Once zipped up, one can deploy the function in the AWS Lambda Console or use some magic tools like AWS-cli.

Tuning Lambda Function

So once the Lambda function is deployed, it can be tested from the console. The nice thing is that it is possible to alter the configuration (The big MB knob) and instantly test the performance by inputting a test sequence.

First, let us see how our model handles various sequence input lengths. For this experiment, I use a fixed MB size of 512. Then execute the test with different sequence input lengths and capture the semi-average latency from several runs by eyeballing.

Inference Latency versus input sequence length (Subword ids)

The above pretty much illustrates why it’s pointless to talk about Transformer inference latency without mentioning what sequence length was used.

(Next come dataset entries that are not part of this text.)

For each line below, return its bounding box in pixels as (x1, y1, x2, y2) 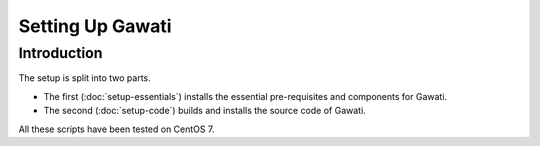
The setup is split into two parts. (18, 72, 151, 84)
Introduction (18, 44, 103, 62)
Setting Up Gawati (18, 15, 172, 37)
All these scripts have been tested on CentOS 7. (18, 123, 215, 135)
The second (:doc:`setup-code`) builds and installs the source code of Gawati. (43, 105, 367, 117)
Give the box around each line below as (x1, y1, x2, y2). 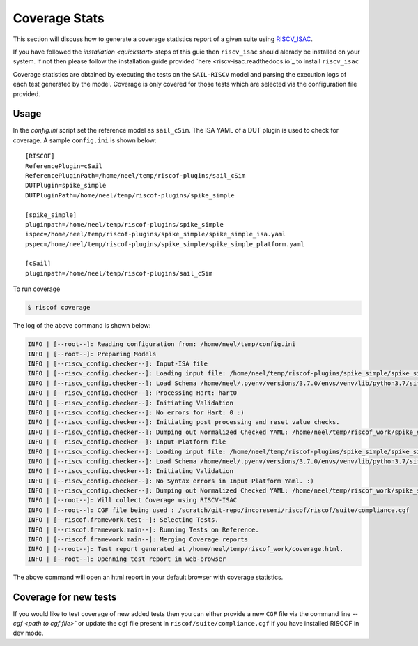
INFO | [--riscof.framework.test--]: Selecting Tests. (27, 516, 219, 524)
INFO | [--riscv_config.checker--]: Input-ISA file (27, 360, 208, 368)
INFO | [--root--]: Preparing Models (27, 350, 157, 358)
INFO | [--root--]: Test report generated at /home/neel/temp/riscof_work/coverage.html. (27, 545, 344, 553)
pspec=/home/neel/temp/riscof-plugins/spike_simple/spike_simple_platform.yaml (25, 240, 304, 248)
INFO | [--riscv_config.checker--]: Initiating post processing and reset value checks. (27, 419, 341, 426)
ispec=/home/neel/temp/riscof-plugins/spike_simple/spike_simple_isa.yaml (25, 230, 286, 239)
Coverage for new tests (13, 591, 117, 603)
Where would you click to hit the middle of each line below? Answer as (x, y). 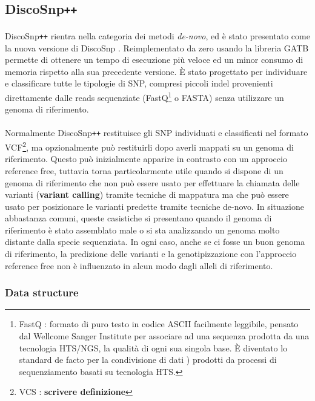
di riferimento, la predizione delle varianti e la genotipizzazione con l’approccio (151, 254)
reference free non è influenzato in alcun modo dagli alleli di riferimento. (139, 265)
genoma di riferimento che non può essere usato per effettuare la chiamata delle (152, 182)
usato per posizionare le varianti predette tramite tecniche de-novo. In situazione (154, 206)
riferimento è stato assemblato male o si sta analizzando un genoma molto (142, 230)
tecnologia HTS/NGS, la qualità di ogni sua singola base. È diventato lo (153, 347)
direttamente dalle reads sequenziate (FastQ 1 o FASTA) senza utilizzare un (144, 96)
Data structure (42, 292)
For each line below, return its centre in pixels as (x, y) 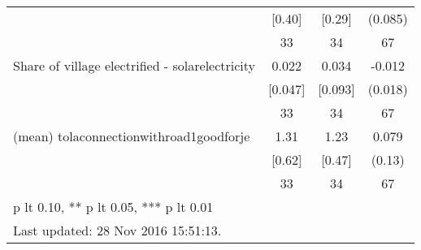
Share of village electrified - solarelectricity (135, 65)
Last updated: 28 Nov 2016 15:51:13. (117, 230)
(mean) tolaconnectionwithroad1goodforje (132, 136)
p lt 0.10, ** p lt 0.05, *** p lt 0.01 (113, 207)
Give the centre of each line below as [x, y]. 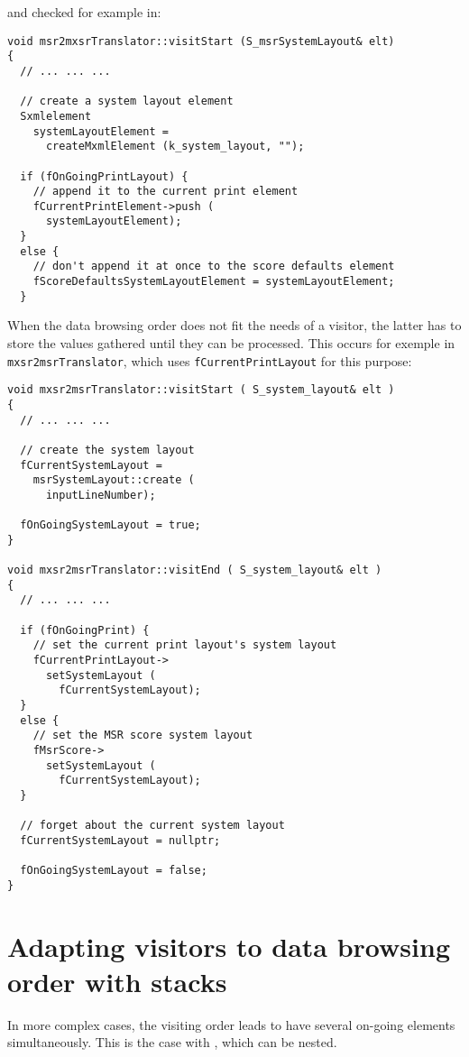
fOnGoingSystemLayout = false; [114, 871]
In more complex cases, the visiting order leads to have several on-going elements [231, 1024]
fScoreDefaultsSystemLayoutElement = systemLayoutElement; [214, 282]
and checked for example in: [84, 12]
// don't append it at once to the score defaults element [214, 267]
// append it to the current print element [166, 192]
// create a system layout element [127, 101]
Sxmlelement [56, 116]
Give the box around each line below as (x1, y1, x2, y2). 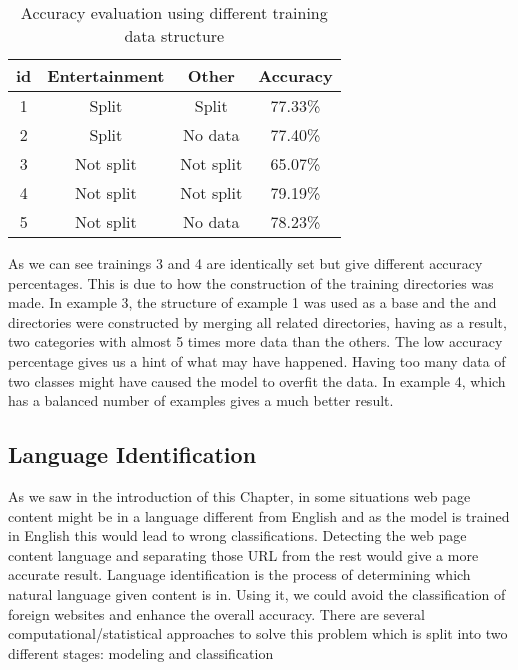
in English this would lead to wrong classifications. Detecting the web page (8, 525, 467, 546)
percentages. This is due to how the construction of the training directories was (8, 272, 494, 293)
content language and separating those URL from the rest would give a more (8, 544, 479, 565)
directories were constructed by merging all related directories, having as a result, (8, 311, 507, 332)
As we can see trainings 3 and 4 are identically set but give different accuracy (8, 253, 483, 273)
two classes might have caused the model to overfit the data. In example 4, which (8, 370, 506, 391)
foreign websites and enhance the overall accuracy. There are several (8, 603, 425, 624)
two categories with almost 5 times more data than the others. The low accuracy (8, 331, 503, 352)
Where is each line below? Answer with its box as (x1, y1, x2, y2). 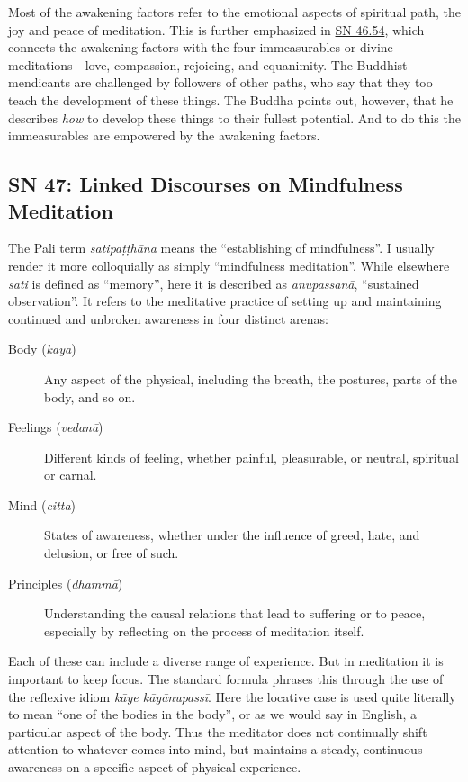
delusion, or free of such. (44, 544, 179, 562)
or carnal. (44, 465, 97, 484)
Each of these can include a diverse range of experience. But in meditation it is (8, 652, 444, 670)
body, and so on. (44, 387, 136, 406)
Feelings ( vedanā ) (8, 418, 103, 436)
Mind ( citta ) (8, 495, 76, 514)
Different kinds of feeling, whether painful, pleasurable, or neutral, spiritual (44, 447, 459, 466)
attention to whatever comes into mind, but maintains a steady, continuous (8, 740, 423, 759)
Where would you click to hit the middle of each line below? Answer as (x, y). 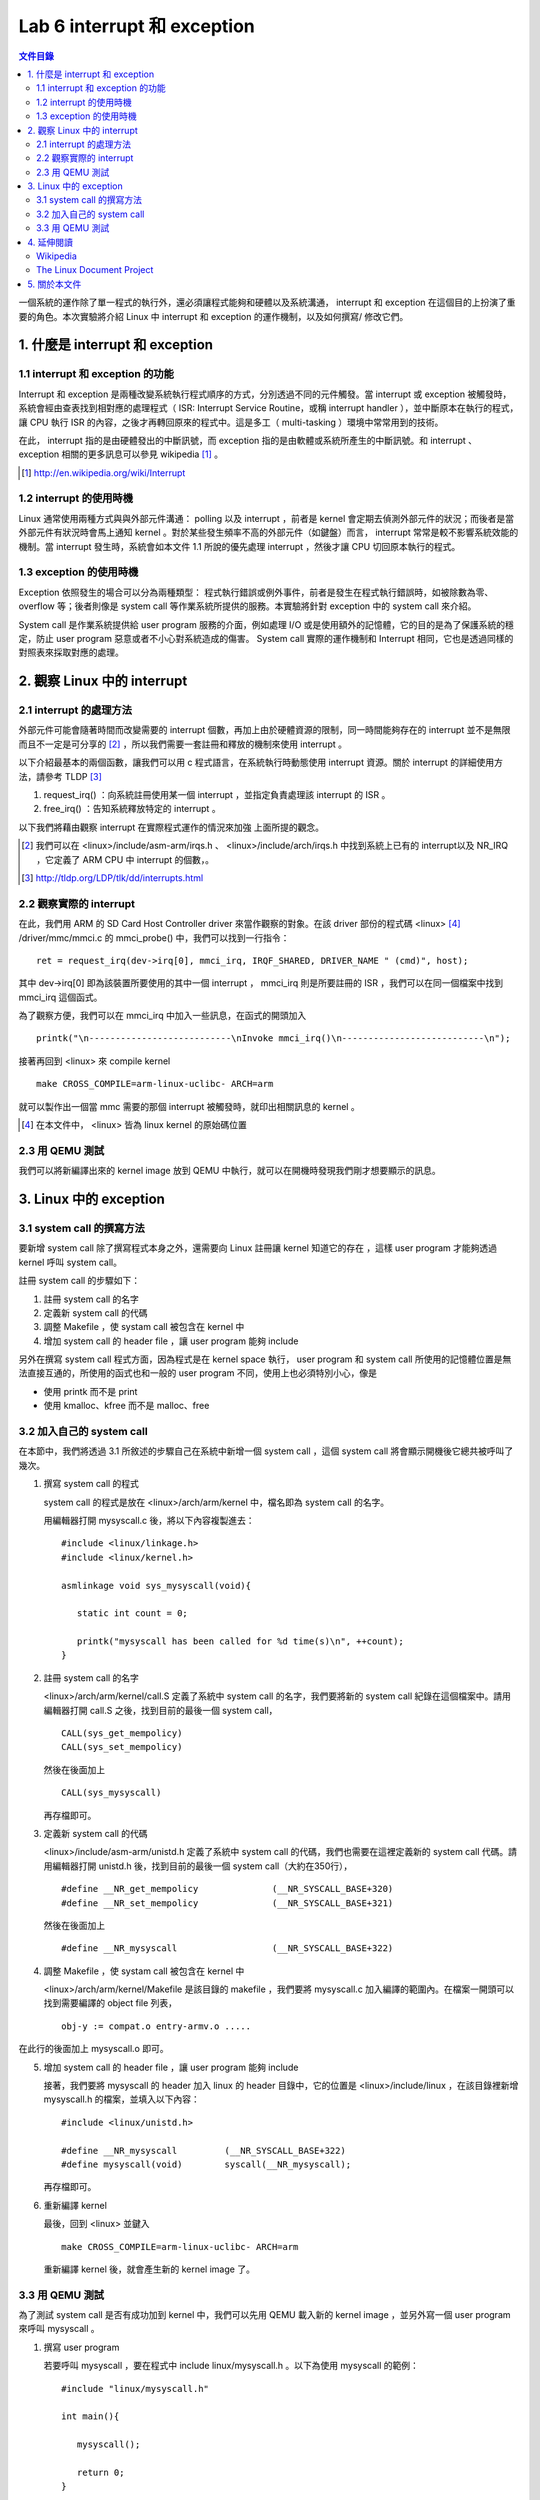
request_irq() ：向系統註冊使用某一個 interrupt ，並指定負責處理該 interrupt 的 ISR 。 (217, 795)
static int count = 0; (132, 1613)
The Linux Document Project (95, 270)
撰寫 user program (81, 2347)
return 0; (100, 2472)
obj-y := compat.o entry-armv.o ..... (156, 2026)
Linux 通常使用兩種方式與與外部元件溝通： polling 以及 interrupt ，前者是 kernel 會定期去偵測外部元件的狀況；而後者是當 (266, 518)
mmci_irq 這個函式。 (60, 997)

For the rest of the experiments, I fixed the sequence input length to the model to 128, which is a reasonable passage length text.
The following explores changing the allocated Lambda Memory setting and measuring how it impacts the inference latency:

With increasing Memory, one also gets more CPUs and possibly more powerful CPUs with better support for acceleration with CPU instruction sets like AVX2/AVX512). Lambda functions are guaranteed to run on CPUs with AVX2 support.

Why is the latency improving when throwing more resources on it, you might ask? The code looks to be single-threaded, right?

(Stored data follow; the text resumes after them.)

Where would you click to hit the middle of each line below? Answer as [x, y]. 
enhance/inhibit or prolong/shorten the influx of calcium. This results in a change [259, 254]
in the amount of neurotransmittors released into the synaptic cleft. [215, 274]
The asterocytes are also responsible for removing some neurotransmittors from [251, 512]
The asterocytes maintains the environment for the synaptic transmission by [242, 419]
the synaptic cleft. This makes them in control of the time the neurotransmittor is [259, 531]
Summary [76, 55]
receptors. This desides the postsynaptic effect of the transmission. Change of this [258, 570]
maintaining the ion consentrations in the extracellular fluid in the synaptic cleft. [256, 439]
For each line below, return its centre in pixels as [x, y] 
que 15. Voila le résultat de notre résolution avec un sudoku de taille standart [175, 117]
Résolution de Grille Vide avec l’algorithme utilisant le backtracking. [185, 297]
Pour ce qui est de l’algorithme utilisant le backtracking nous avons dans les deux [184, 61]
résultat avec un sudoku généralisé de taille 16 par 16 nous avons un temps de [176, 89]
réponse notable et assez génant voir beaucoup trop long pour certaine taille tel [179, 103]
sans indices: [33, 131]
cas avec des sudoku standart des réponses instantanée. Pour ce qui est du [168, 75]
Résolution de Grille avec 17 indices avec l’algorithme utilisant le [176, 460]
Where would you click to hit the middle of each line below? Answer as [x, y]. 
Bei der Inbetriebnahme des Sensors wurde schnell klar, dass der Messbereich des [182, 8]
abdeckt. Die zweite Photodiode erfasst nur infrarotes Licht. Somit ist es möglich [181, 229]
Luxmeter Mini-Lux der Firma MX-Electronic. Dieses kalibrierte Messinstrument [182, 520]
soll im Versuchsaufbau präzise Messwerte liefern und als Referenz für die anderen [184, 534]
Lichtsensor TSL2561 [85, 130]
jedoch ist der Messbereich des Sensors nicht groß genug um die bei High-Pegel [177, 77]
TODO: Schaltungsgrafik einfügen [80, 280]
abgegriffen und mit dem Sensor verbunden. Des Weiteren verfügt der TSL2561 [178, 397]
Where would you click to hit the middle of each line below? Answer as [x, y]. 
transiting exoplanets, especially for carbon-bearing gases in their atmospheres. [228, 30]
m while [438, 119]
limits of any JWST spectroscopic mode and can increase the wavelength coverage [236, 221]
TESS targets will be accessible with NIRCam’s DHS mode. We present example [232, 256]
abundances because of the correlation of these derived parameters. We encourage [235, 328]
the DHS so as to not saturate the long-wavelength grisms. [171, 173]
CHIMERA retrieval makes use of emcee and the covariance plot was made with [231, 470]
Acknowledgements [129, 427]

The ONNX-Runtime will use available CPU threads to run inference, so with the increase of MB allocated/CPUs, the inference is parallelized. 18 ms inference time for an input sequence length 128 is pretty good and likely good enough for most serving use cases.

Lambda Function Cost Modelling

I have included the Lambda memory allocated and the associated duration price from the AWS Lambda pricing above. Note that the cost model does not include network charges and other fun stuff that AWS might throw in, like charging for storing logs, so the total cost is higher than this for sure.

Given the observed inference latency for sequence length 128, it is possible to calculate the total billed price for making 1B inferences (1,000 million inferences). If caring deeply about inference serving latency, for example, using this Lambda function synchronous powering a real-time serving scenario like query embedding for search, a user would need to determine how low is low enough (latency SLA). For batch processing, latency is less important, but as can be seen above, the cheapest option (Using 1024 MB) gives better latency than using 512 MB. Note that the exact sweet spot (threads/latency) might depend significantly on sequence length; smaller sequence lengths like 32 might not get much latency speed up from using more threads during model inference.

The latency SLA decision should also be considered, e.g., network latency which easily can be several times the latency of the inference call alone. The cheapest option is using 1024 MB with 55 ms latency, and making 1B inferences will cost less than $1,000.

Lowering the latency to 18 ms is excellent for a synchronous real-time serving use case. However, by reducing latency to 18–20 ms, the serving cost grows by 3x compared with the cheapest option. So there is a cost versus latency tradeoff to be made, as always:

Price for 1B inferences using Lambda Stateless Function for NLP Inference

Conclusion

In this blog post, I’ve tried to summarize my learning from playing with Lambda functions for NLP inference; I have also touched on how to speed up inference using more CPU threads and quantify costs versus inference latency.